#### Input data:
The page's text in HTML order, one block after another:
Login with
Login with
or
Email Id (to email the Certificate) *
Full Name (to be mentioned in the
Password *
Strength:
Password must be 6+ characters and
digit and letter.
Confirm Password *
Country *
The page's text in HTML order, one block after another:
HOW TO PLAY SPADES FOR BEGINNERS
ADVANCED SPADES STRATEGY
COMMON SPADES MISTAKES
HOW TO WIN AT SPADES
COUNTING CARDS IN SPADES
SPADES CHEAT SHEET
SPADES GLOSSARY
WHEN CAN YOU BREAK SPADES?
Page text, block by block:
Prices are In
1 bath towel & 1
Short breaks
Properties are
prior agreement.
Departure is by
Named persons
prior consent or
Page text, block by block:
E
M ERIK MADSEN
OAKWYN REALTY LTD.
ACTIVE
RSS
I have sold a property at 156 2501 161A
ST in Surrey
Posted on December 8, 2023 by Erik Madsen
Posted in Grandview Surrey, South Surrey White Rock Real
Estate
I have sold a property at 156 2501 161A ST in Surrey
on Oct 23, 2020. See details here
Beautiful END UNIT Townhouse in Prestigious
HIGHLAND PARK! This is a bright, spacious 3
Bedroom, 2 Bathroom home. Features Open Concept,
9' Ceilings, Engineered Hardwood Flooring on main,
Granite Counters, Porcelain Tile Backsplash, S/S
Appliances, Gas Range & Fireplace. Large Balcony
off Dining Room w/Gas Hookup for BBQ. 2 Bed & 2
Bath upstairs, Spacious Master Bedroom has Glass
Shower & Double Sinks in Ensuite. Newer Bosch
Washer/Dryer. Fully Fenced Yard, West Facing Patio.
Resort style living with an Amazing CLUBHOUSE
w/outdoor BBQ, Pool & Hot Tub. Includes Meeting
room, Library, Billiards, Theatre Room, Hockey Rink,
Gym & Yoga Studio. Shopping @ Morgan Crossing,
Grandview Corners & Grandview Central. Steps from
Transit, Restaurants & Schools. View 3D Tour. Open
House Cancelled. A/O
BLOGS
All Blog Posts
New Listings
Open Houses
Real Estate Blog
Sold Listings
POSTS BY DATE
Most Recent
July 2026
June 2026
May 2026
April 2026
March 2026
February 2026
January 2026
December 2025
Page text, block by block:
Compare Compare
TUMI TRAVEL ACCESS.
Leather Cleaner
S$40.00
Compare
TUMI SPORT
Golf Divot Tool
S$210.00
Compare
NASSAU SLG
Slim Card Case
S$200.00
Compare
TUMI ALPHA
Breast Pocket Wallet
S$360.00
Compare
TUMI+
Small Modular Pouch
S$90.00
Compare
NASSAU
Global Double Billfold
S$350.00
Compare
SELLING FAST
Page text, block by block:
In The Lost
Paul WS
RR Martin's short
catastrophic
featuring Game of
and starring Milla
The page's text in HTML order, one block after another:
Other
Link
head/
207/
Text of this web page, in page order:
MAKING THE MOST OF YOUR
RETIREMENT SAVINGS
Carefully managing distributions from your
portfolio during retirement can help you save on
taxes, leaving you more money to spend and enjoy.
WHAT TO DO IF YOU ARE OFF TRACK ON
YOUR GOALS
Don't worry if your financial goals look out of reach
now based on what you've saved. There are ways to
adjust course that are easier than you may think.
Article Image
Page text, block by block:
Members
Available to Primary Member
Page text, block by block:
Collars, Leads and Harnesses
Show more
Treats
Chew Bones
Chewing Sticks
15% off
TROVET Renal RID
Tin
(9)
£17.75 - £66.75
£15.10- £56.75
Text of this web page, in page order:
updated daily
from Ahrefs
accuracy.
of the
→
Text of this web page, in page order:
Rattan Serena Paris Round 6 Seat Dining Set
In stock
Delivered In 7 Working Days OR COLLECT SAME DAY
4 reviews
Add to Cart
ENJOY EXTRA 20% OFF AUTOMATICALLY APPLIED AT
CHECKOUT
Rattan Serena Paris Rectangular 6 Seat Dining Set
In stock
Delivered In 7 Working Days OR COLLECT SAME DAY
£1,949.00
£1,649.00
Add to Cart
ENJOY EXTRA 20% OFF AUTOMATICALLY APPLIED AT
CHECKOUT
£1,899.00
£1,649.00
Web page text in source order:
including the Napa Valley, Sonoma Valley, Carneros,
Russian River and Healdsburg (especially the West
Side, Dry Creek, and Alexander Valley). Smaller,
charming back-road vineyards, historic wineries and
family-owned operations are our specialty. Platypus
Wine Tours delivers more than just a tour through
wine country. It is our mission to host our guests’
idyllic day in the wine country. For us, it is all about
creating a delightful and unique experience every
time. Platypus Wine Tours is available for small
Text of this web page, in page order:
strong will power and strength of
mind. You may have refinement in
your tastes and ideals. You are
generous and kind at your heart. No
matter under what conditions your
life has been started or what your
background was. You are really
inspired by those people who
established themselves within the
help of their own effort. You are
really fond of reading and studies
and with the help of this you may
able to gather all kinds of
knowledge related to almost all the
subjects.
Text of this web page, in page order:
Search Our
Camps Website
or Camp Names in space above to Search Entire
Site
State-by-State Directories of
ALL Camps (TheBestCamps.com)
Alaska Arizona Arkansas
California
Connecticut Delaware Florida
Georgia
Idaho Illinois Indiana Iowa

#### Exercise objective:
For this exercise, please output exactly the lines above starting at the line with "In The Lost" and ending at the line with "Carefully managing distributions from your", ends included.

#### Solution:
In The Lost
Paul WS
RR Martin's short
catastrophic
featuring Game of
and starring Milla
The page's text in HTML order, one block after another:
Other
Link
head/
207/
Text of this web page, in page order:
MAKING THE MOST OF YOUR
RETIREMENT SAVINGS
Carefully managing distributions from your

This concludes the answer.